A decorator on a function or a wrapper around a client is enough to start recording traces, and from there the same data feeds experiments that score responses automatically instead of by hand — hallucination, answer relevance, context recall and the rest. More than thirty integrations cover the usual frameworks and providers, and the whole platform can run locally or on Kubernetes rather than only as a hosted service.
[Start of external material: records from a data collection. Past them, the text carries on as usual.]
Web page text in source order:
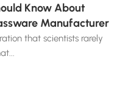
Know About
Manufacturer
that scientists rarely
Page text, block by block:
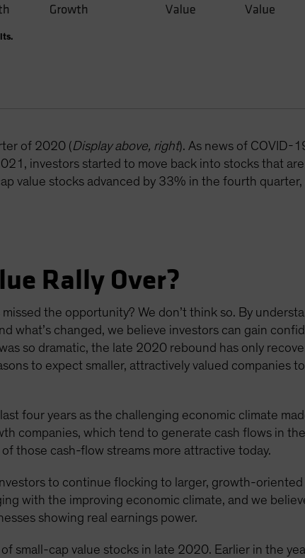
of 2020 (Display above, right). As news of COVID-
investors started to move back into stocks that
value stocks advanced by 33% in the fourth
Rally Over?
the opportunity? We don’t think so. By
what’s changed, we believe investors can gain
so dramatic, the late 2020 rebound has only
to expect smaller, attractively valued companies
four years as the challenging economic climate
companies, which tend to generate cash flows in
those cash-flow streams more attractive today.
to continue flocking to larger, growth-
with the improving economic climate, and we
showing real earnings power.
small-cap value stocks in late 2020. Earlier in the
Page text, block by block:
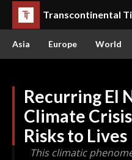
Transcontinental
Asia Europe World
Recurring El
Climate
Risks to Lives
This climatic
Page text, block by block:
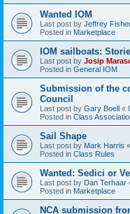
Wanted IOM
Last post by Jeffrey
Posted in Marketplace
IOM sailboats:
Last post by Josip
Posted in General IOM
Submission of the
Council
Last post by Gary Boell «
Posted in Class
Sail Shape
Last post by Mark Harris «
Posted in Class Rules
Wanted: Sedici or
Last post by Dan Terhaar
Posted in Marketplace
NCA submission

Its difficulty is not capability but overlap: it competes directly with two platforms already in this catalogue, so the choice turns on integrations and hosting rather than on what is missing.
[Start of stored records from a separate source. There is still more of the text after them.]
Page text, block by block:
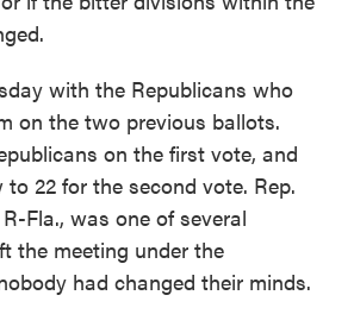
with the Republicans who
on the two previous ballots.
on the first vote, and
22 for the second vote. Rep.
Fla., was one of several
the meeting under the
had changed their minds.

What can you do with Opik?

  • Start recording with one decorator — Adding a tracking decorator to a function, or wrapping a provider client, captures the call tree without restructuring the application, in either the Python or the TypeScript SDK.
  • Stop reviewing every response by hand — Experiments run a dataset through the application and score the outputs automatically with metrics such as hallucination, answer relevance and context recall, turning review into a report rather than an afternoon.
  • Attach to the framework you already use — More than thirty integrations cover LangChain, LlamaIndex, CrewAI and providers including Anthropic, AWS Bedrock and Google Gemini, so instrumentation is usually configuration rather than code.
  • Run the whole thing yourself — The backend is open source too, with documented local and Kubernetes deployments — the traces and datasets do not have to leave your infrastructure to be useful.
  • Keep prompts and configuration versioned — Prompts and agent configuration are tracked alongside the traces they produced, which is what makes a regression traceable to the change that caused it.

Before you choose Opik

  • It overlaps almost completely with Langfuse and Phoenix, both already catalogued here; if one of those is already running, the case for a second platform is about integrations and hosting, not missing capability.
  • Self-hosting means operating the platform's backend services rather than importing a library, so a local trial is a container deployment and a production one is a cluster to look after.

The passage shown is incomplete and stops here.